Introduction: Morbidity and mortality in beta thalassemia are caused by anemia and iron overload. The prognosis of patients with thalassemia major depends on the patient’s adherence to treatment programs. The early identification of the patients at the preclinical stage contributes to the implementation of relevant recommendations that improve the quality of life and allow manage disease more effectively. Our aim is assess the main criteria for effectiveness of using laboratory screening methods for detecting thalassemia. Methods: The Chronic Care Center (Beirut, Lebanon) organized screening campaigns in order to identify new carriers within the general population and high risk group. By performing complete blood count, and if mean corpuscular volume (MCV) is decreased, then order hemoglobin electrophoresis with quantitative adult hemoglobin (HbA) and fetal hemoglobin, also iron studies are done (iron and ferritin). The Genetic Laboratory provided prenatal tests: testing of chorionic villous sampling (at 10-12weeks gestation) or amniotic fluid, and Pre-implantation genetic diagnosis for beta-thalassemia Results: Screening programs showed a carrier rate of around 2.3% in the general population, and 4.0- 41.0% in high risk groups. There has been a significant decrease in the number of new cases of thalassemia in patients, reflecting the efforts being made to prevent this disease. In our opinion, two disadvantages of this screening method are obvious. Firstly, some limitations are faced in reaching a complete eradication of the disease, mainly due to the fact that abortion is illegal and pitfalls and incorrect implementation of the premarital law.

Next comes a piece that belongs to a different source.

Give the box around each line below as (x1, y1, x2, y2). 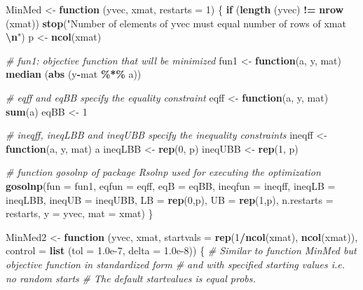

Secondly, the major pitfall in the law is that only persons with a MCV of >70.0 fL are asked to perform further hemoglobin electrophoresis. Conclusion: Screening strategies are very important for the prevention of a specific disease especially in high risk population by early identification of the patients and identifying carriers. Although medications for thalassemia are prescribed only for the correction of symptoms and complications, and there is no drug therapy for the disease itself, but diagnosis of thalassemia at the preclinical stage can improve the quality of life and prognosis of patients, as well as effectively manage the disease.